> **TASK ITEM**
Transcribe the entries below exactly from their first line through the line containing "Model given enterprise [101, 144]", and let no picture into the copy.

----

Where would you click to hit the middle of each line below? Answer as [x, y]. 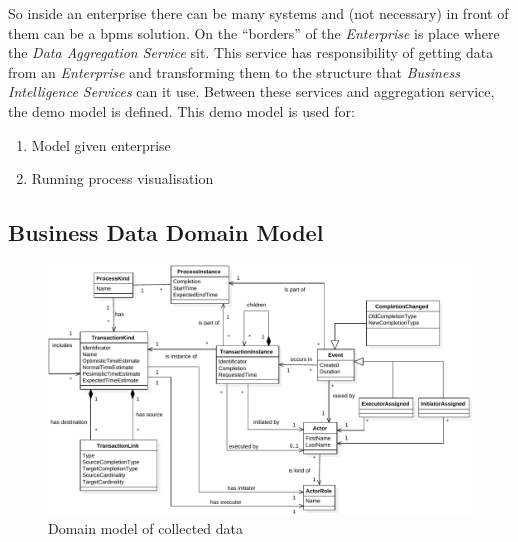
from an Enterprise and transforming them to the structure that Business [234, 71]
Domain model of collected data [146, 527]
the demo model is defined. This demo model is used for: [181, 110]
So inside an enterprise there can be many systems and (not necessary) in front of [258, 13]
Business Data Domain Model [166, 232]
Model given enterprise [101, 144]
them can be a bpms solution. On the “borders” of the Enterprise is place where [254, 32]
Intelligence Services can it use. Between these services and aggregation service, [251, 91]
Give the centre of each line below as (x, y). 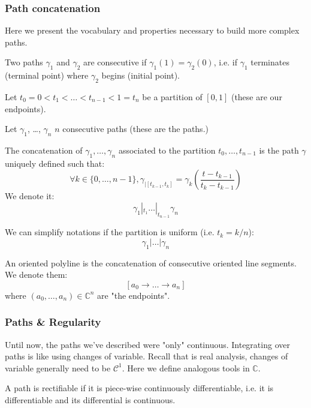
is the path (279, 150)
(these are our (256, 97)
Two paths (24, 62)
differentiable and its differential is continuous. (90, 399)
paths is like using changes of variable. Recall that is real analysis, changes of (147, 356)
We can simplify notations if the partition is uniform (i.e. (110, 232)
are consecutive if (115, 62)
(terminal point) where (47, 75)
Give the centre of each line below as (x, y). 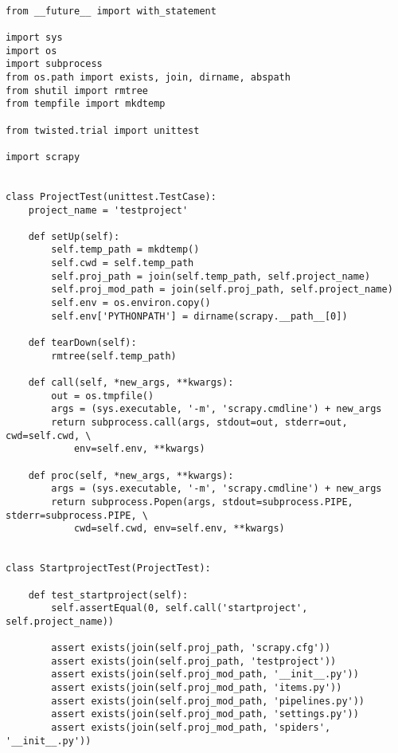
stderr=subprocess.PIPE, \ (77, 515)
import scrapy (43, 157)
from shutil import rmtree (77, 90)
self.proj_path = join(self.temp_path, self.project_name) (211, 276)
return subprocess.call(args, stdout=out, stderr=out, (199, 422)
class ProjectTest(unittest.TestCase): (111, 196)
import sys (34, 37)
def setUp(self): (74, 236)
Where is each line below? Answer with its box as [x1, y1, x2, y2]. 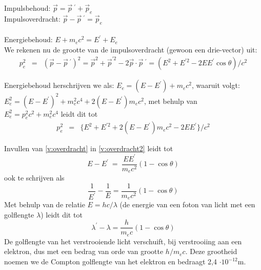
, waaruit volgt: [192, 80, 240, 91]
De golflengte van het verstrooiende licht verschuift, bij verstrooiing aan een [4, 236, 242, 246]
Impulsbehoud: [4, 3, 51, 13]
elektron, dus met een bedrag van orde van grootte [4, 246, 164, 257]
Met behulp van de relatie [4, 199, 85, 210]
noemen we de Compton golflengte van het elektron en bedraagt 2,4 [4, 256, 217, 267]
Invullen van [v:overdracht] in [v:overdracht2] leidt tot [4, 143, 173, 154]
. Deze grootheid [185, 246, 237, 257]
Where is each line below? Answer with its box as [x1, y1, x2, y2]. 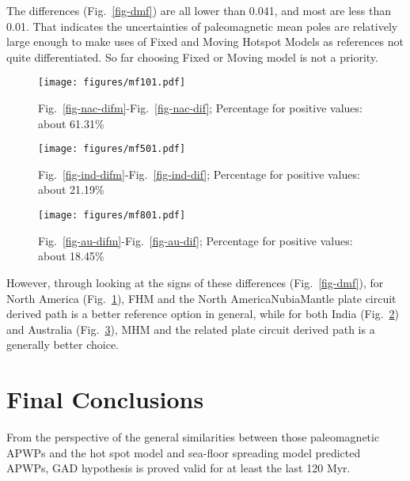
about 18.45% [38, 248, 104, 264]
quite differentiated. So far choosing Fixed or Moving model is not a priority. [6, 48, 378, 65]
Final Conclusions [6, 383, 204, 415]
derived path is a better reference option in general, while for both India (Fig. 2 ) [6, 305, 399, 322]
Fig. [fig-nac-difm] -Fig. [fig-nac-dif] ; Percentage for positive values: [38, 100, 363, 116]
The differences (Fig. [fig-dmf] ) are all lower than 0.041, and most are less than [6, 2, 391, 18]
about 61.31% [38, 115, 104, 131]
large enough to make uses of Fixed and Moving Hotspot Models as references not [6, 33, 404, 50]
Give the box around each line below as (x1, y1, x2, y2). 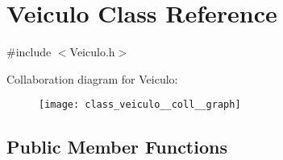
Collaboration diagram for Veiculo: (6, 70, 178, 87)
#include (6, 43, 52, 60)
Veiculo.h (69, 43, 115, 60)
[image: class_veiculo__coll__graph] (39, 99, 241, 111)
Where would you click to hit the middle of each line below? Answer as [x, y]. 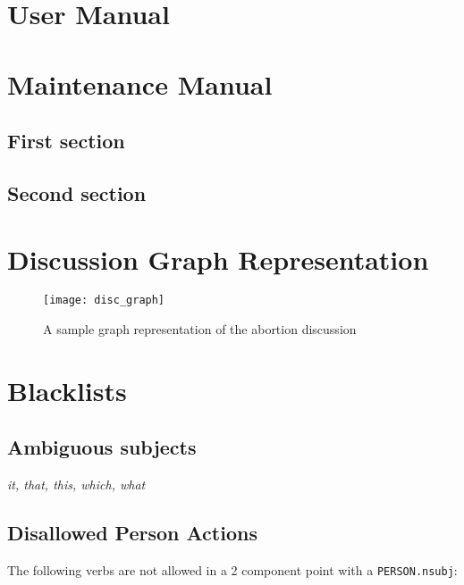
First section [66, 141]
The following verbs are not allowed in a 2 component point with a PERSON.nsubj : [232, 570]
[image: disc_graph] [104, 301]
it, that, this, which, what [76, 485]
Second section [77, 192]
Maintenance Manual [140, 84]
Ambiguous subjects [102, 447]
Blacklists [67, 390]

----

> **YOUR RESPONSE**
Where would you click to hit the middle of each line below? Answer as [x, y]. 
from an Enterprise and transforming them to the structure that Business [234, 71]
Domain model of collected data [146, 527]
the demo model is defined. This demo model is used for: [181, 110]
So inside an enterprise there can be many systems and (not necessary) in front of [258, 13]
Business Data Domain Model [166, 232]
Model given enterprise [101, 144]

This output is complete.